*STUDY MATERIAL*:
- - -

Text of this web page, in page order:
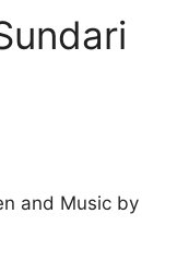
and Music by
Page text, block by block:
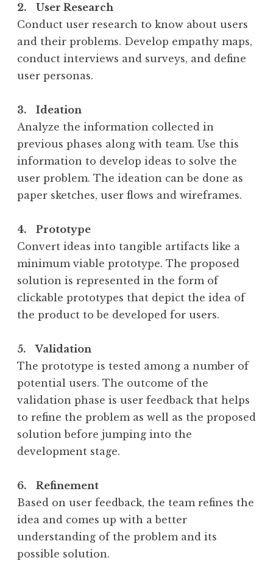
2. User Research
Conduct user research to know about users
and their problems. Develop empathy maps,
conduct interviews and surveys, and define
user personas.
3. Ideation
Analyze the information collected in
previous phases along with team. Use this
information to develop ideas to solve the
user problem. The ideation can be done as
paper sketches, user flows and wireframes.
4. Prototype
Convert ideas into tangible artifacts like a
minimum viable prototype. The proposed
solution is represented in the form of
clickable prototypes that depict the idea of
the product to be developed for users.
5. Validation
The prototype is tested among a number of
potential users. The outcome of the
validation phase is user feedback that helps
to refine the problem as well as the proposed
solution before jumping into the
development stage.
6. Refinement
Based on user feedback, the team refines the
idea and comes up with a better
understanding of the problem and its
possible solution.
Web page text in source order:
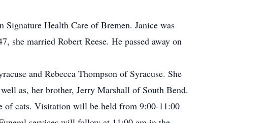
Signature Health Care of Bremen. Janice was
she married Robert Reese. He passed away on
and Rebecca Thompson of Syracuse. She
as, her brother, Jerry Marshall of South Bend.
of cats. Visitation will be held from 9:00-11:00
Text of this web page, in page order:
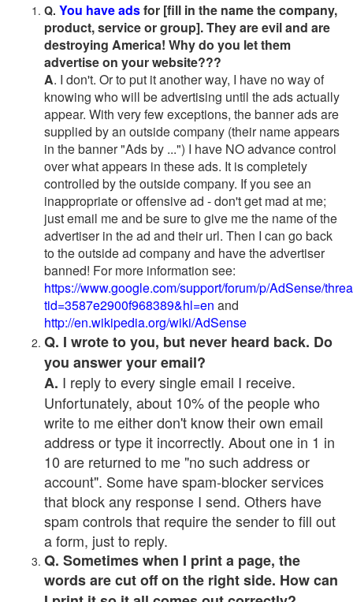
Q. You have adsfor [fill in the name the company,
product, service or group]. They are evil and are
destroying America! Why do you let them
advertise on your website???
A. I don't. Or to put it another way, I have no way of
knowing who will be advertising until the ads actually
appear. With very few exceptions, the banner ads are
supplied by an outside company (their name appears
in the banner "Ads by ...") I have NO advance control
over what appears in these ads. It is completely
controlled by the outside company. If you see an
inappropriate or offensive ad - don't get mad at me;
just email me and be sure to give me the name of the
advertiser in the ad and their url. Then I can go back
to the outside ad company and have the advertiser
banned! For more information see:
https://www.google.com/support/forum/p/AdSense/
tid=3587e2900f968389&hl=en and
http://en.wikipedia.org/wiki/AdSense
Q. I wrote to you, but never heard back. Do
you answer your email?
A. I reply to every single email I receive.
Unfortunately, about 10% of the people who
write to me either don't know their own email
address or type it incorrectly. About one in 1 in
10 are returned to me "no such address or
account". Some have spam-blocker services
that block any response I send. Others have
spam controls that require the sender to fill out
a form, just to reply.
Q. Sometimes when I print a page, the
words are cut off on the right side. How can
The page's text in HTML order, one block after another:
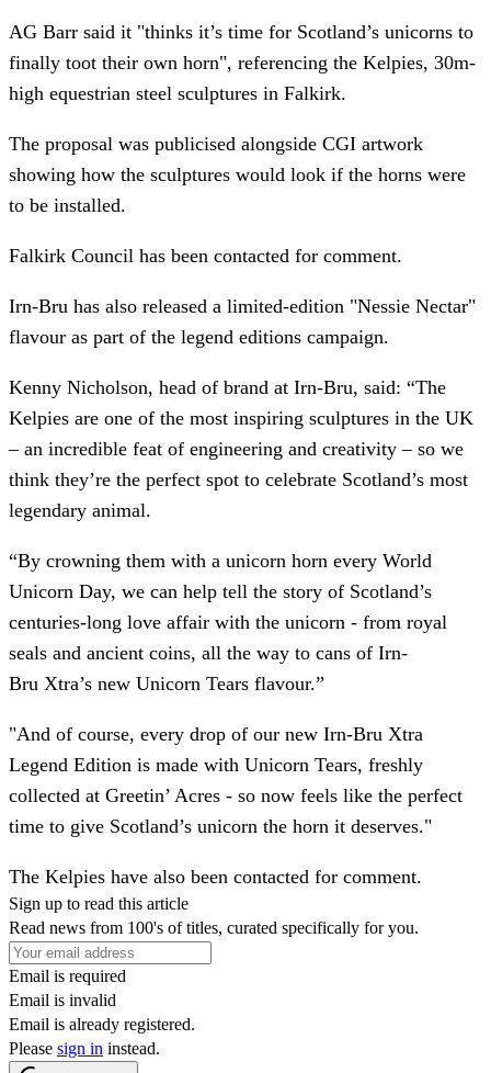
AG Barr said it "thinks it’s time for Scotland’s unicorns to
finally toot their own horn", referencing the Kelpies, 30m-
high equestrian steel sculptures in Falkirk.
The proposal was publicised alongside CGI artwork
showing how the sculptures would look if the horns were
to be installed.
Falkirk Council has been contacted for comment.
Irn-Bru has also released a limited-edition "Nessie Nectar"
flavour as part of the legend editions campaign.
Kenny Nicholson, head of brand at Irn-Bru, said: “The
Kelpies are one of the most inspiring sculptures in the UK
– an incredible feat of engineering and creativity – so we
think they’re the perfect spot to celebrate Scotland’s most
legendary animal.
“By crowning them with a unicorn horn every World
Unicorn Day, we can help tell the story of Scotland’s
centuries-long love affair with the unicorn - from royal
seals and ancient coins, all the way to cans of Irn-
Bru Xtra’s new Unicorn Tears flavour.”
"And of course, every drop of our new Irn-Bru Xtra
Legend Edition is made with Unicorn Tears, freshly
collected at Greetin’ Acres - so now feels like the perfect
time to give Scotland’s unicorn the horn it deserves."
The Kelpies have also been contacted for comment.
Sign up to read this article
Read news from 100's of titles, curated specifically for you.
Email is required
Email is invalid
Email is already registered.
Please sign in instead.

- - -

*WORK ORDER*: Where a line contains "The Kelpies have", begin there and output each line through the end of the data above, exactly; give no other lines.

*RESPONSE AREA*:
The Kelpies have also been contacted for comment.
Sign up to read this article
Read news from 100's of titles, curated specifically for you.
Email is required
Email is invalid
Email is already registered.
Please sign in instead.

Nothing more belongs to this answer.